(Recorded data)
++++++++++

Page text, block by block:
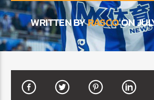
CURRENT TRACK
TITLE
ARTIST
WRITTEN BYRASCOON
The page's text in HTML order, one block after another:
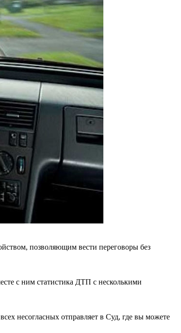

++++++++++

The entries above are to be restated verbatim, with no pictures carried over.

• [Result for this task]
Page text, block by block:
CURRENT TRACK
TITLE
ARTIST
WRITTEN BYRASCOON
The page's text in HTML order, one block after another:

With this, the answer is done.